第1話 小さな習慣が人生を変える?

佐々木 正悟

著者:佐々木 正悟

最近「小さな習慣」がちょっとしたブームを迎えています。個人的に、これは大変に素晴らしいことだと思います。私は、もしも人生を豊かにしたいとか、これまでの生き方を改めたいと思ったら、「小さな行動を習慣化」する以上に良い方法はないと、ずっと信じてきたからです。

小さな習慣がそんなに大事かと尋ねられるなら、非常に大事だと答えます。実例として、すでに出回ってる書籍の中で紹介されてきた「小さな習慣化による大きな成果」の実例を、まず少し覗いてみることにしましょう。

・毎日二分間、「理想の夫はどんな人?」と自問することからはじめたら、半年以内に理想の結婚相手が見つかった(『脳が教える!1つの習慣』)

この例は、これだけでは少し、納得がいかないでしょう。信用できないかもしれません。

ただこの事例だけでも、しっかり検討する価値はあります。「毎日」2分間です。これは一見「小さな」習慣かもしれません。しかし、実際毎日欠かさずやろうと思ったら、それほど簡単なことではありません。

私がこの連載で述べたいことの1つに、「小さな習慣」は小さいかもしれないが、簡単とは限らないという点があります。このことがあまりしっかり述べられておらず、むしろ逆の点が強調されて過ぎていると思っています。

とは言えいまはまだその点について今は深入りせず、他にも小さな習慣の驚くべき効果の事例があります。見ていきましょう。

・腕立て伏せを1回だけやるようにしたら、毎日30分の筋トレにつながった(『小さな習慣』)

こちらの事例は、受け入れやすいでしょう。少なくとも理想の夫について自問した結果、理想の結婚ができたというよりは、受け入れやすいと思います。

その理由は、腕立て伏せ1回することは自分でできることですし、30分の筋トレも、やろうと思えば自分だけでやれるからです。

結婚は、自分だけではできません。それには「出会い」が必要で、そのことで多くの人がかなりの苦労をしているのです。

とは言え「腕立て伏せ1回」の実例も、「小さな習慣」であることに違いはありません。(この例はまさに『小さな習慣』(ダイヤモンド社)という書籍から引用したものです)。そして、やはりこれもやればわかるのですが、一見「ばかばかしいほど簡単なこと」であっても、毎日欠かさずやるとなると、そこまで簡単とは言えないのです。

腕立て伏せは(たとえ1回きりでも)きちんとやるとなると負担があります。ふだんまったく運動していない人には、そこそこ負担がかかるものです。まして「毎日欠かさず」です。雨の日も風の日も、というのは屋内でやる分には問題ないとして、インフルエンザにかかった日も、腕を骨折した日も・・・と考えてみると、「失敗することなどあり得ないくらい簡単で小さな習慣」という言葉は、実はちょっとトリッキーなことがわかるでしょう。どんなに簡単そうな習慣であっても、挫折や失敗は、あり得るのです。
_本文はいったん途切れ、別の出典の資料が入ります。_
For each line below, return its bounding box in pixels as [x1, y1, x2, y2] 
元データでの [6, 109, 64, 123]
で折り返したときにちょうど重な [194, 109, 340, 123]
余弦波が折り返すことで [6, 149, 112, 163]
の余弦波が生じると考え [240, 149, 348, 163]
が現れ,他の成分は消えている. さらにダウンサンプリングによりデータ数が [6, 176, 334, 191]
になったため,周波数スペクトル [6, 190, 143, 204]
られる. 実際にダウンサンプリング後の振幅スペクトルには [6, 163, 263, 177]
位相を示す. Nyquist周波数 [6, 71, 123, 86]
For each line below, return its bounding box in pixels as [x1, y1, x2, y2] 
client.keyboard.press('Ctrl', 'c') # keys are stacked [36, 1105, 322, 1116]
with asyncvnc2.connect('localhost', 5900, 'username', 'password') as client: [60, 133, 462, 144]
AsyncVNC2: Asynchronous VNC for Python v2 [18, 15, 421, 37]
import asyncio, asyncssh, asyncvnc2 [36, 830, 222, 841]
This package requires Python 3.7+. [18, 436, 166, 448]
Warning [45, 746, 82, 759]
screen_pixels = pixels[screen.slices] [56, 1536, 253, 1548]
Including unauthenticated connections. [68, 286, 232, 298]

だから馬鹿にせず、小さな習慣を本気で身につけていくことが必要です。そうすれば一回の腕立て伏せから30分の筋トレにつなげるということも可能になるのです。

もう1つだけ、事例を挙げましょう。

年間一千万PVを誇る「プロブロガー」の立花岳志さんは、「好きなことをブログに書く」という方針の下「プロのブロガー」となって、六本木と鎌倉に居を構えるまでになっています。
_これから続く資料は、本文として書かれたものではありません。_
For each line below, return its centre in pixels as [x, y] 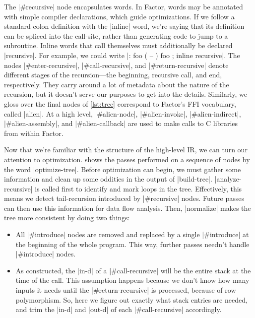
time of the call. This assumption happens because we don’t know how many [132, 280]
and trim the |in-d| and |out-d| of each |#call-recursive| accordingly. [119, 309]
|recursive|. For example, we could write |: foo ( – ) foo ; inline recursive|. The [122, 55]
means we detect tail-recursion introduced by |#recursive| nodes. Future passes [124, 198]
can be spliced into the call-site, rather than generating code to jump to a [116, 35]
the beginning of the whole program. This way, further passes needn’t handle [132, 244]
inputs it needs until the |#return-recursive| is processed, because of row [126, 290]
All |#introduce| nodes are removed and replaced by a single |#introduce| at [132, 234]
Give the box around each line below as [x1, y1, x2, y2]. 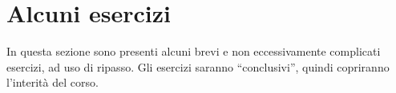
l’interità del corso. [6, 74, 99, 91]
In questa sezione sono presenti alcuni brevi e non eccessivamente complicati [6, 43, 381, 60]
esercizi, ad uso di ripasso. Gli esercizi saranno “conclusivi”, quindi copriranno [6, 58, 390, 75]
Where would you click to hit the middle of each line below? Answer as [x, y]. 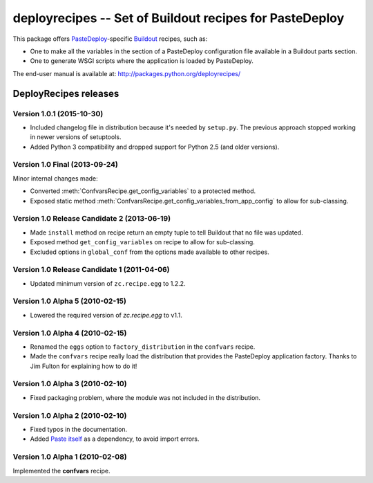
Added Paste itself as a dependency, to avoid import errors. [115, 439]
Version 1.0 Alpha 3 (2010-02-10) [70, 384]
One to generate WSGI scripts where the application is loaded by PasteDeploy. [142, 61]
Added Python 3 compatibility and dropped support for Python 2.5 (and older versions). [155, 147]
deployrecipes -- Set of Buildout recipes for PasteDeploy [179, 18]
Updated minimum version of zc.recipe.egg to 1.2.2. [108, 283]
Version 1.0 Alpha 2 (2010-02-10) [70, 415]
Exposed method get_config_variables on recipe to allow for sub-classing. [142, 242]
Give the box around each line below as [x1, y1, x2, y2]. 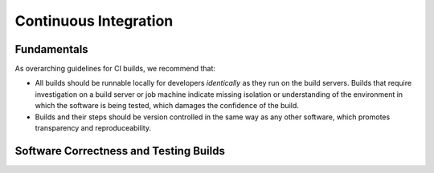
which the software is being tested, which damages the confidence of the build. [35, 101, 299, 111]
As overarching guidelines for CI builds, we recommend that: [14, 64, 216, 74]
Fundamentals [14, 42, 88, 56]
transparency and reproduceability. [35, 123, 152, 133]
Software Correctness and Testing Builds [14, 144, 225, 158]
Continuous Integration [14, 12, 174, 30]
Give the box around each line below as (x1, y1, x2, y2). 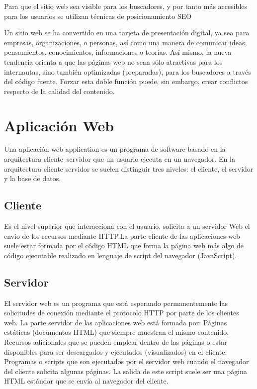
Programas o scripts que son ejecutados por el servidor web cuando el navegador (4, 356, 249, 367)
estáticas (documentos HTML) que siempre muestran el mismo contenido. (4, 327, 229, 337)
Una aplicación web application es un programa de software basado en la (4, 144, 226, 154)
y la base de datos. (4, 173, 61, 184)
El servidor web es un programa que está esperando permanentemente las (4, 297, 228, 308)
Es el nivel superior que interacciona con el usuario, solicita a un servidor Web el (4, 221, 250, 231)
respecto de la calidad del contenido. (4, 86, 115, 96)
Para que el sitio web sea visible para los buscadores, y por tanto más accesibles (4, 1, 248, 11)
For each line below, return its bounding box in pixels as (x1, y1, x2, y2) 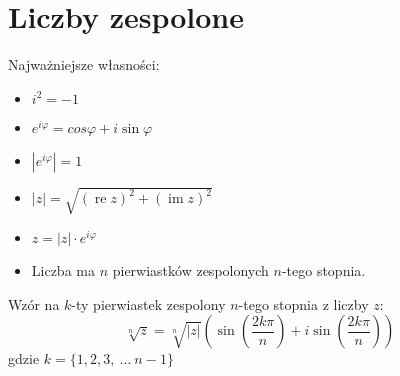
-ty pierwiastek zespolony (71, 293, 226, 314)
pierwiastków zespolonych (112, 260, 269, 281)
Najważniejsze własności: (8, 54, 160, 75)
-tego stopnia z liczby (238, 293, 369, 314)
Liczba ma (31, 260, 95, 281)
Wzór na (8, 293, 60, 314)
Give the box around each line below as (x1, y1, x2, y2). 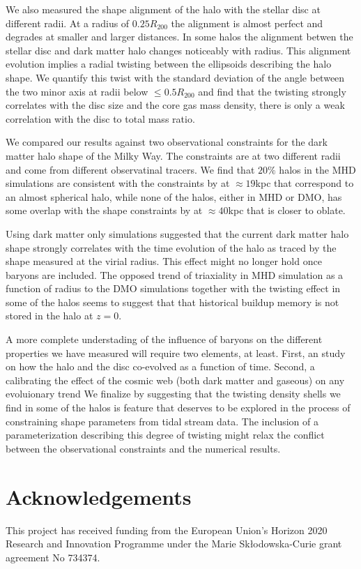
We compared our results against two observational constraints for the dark (6, 135, 328, 149)
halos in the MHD (279, 162, 356, 176)
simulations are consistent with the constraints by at (6, 176, 230, 190)
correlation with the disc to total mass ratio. (6, 111, 195, 126)
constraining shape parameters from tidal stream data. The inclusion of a (6, 414, 318, 428)
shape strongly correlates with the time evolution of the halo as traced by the (6, 240, 337, 255)
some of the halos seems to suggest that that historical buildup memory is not (6, 294, 339, 309)
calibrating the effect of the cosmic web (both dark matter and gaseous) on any (6, 372, 345, 387)
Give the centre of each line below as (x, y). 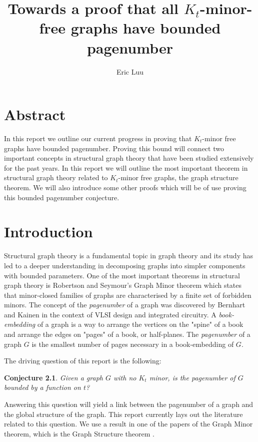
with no (125, 377)
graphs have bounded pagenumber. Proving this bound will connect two (114, 148)
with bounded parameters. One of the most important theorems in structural (122, 275)
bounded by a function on (42, 387)
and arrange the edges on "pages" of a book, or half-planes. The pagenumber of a (127, 334)
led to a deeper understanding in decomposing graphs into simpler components (125, 265)
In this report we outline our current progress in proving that (98, 138)
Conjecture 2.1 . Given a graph (53, 377)
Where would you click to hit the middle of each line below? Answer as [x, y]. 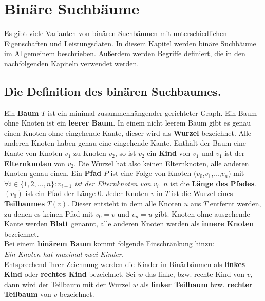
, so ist [125, 153]
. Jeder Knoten [125, 193]
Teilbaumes [25, 203]
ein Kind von [169, 153]
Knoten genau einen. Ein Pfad [53, 173]
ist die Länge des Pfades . [213, 183]
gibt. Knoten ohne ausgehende [202, 213]
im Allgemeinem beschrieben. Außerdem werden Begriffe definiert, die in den [125, 53]
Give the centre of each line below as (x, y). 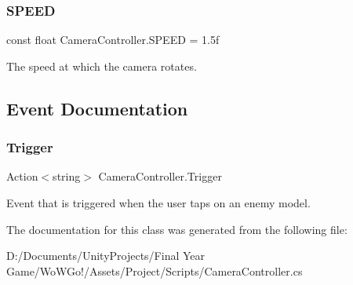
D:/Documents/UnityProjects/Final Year (106, 256)
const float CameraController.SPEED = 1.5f (113, 40)
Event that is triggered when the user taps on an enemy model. (158, 203)
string (67, 176)
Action (22, 176)
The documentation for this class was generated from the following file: (177, 229)
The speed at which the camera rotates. (102, 66)
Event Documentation (97, 108)
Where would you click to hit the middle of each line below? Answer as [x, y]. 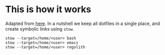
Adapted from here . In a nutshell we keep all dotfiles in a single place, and [83, 23]
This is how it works [48, 9]
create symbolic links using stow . [40, 29]

著書『「好き」と「ネット」を接続すると、あなたに「お金」が振ってくる』(サンマーク出版)によると、文章のレベルも、文章量のこともまったく考えなくていいから、とにかく好きなことをブログにアップするという習慣を身につけるのが、何より大事だと説かれています。「質より量より更新頻度」というのが立花さんの金言なのです。

文章が下手で良いから、長くなくて良いから、とにかくブログにアップするというのも、一見非常に「容易な習慣」のように見えます。そんな簡単なことを習慣化すれば、都心と首都圏に二軒も家を建てられるまでになるのかと疑いたくなりますが、立花さんはそうしてきたというのです。

成果があまりに大きすぎるという点はちょっと脇に置いてみて、やはり考えていただきたいのは、本当に「質より量より更新頻度」という習慣は、簡単に身につくものかどうかという点です。

私はブログを長くやっているからよくわかりますが、これは簡単ではありません。いくら好きでも、あまりにつまらないことをネット上に公開するというのは、想像以上にはばかられることですし、また、誰も何の反応もしてくれないブログを100日も続けているうちに、ぜんぜんブログなど書きたくない日が必ずやってくるものです。

立花さんがブログを書いてきたのは100日やそこらではありません。2008年暮れからずっと書き続けていて、もう10年にもなるのです。しかも1日1記事ではありません。日に数本、連日アップしているのです。うんと少なめに見積もっても1000日を超え、総記事数5000記事以上です。まさに「質より量より更新頻度」なのです。

以上のような小さな習慣の効果を覗いてみれば、誰しも「小さな習慣」を身につけたいと思うことでしょう。しかし、大きすぎる成果や、そこに至る長い年月のことを思うと、「なんだか結局自分には無理そうだなあ」と心配にもなると思います。これは私自身が感じることでもあります。

しかし私は、結局「小さな習慣」しかないと思っています。小さくて、容易にできそうで、しかも効果の上がる行動の習慣化が必要なのです。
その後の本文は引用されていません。